NOTE: can use a Google account, Microsoft account, or email to create a new account.
- Complete the sign-up process (e.g., create a password, verify your email, etc.).
NOTE: If you are new to OpenAI, please review the usage guidelines (https://beta.openai.com/docs/usage-guidelines).
- In the top-right corner click on your account. Click on
View API keys
.
- Click
+ Create new secret key
. Copy the generated key and save it in a secure location for later.
If you are curious to play with the large language models directly, check out the https://platform.openai.com/playground?mode=chat at the top of the page after logging in to https://aka.ms/maker/openai.
2. Azure OpenAI Account
Choose between OpenAI official account or Azure OpenAI account
- Create an Azure Account
- If you don't have an Azure account, go to the Azure official website to sign up for an account. Azure offers a free account option, and new users can get a certain amount of free credits for testing and learning.
- Apply for Access
- On the Azure OpenAI service page, click the "Apply for Access" button. This will take you to the application page where you need to fill in some necessary information, including your company name, use case, etc.
- Configure and Use
- Once you have access, you can create a new OpenAI service resource in the Azure portal. After creation, you can get the API key and start using the Azure OpenAI service following the official documentation.
The Code
1. Code Configuration
- The Python Speech SDK package is available for Windows (x64 and x86), Mac x64 (macOS X version 10.14 or later), Mac arm64 (macOS version 11.0 or later), and Linux
- On the Raspberry Pi or your PC, open a command-line terminal.
- On Ubuntu or Debian, run the following commands for the installation of required packages:
sudo apt-get update
sudo apt-get install libssl-dev libasound2
- On Ubuntu 22.04 LTS it is also required to download and install the latest libssl1.1 package e.g. from http://security.ubuntu.com/ubuntu/pool/main/o/openssl/.
- Clone the repo.
git clone https://github.com/jackwuwei/gptspeaker.git
- Set your API keys: Replace config.json
{AzureCognitiveServices.Key}
and {AzureCognitiveServices.Region}
with your OpenAI API key and {OpenAI.Key}
with your OpenAI API key.
{
"AzureCognitiveServices": {
"Key": "AzureCognitiveServicesKey",
"Region": "AzureCognitiveServicesRegion",
},
"OpenAI": {
"Key": "OpenAIKey",
},
// Just choose one of the two OpenAI above
"AzureOpenAI":
{
"Key": "", // Key 1 or Key 2
"api_version": "2024-02-01",
"Endpoint": "", // Endpoint
"Model": "" // Azure AI Studio deployment name
}
}
- Install requirements
pip3 -r install requirements.txt
- Run the code
2. (Optional) Create a custom wake phrase
The code base has a default wake phrase ("Hey GPT"

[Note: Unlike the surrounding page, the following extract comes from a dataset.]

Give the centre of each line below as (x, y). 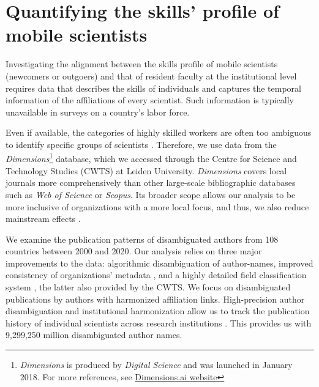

) already, which I suggest you use first. If you want to create your own (free!) custom wake word, then follow the steps below.
- Create a custom keyword model using the directions here: https://aka.ms/hackster/microsoft/wakeword.
- Download the model, extract the
.table
file and copy it to source root directory.
- Update
config.json
file to include your wake phrase file in the build.
"AzureCognitiveServices": {
"WakePhraseModel": "xxx.table",
"WakeWord": "xxx",
}
- Rebuild and run the project to use your custom wake word.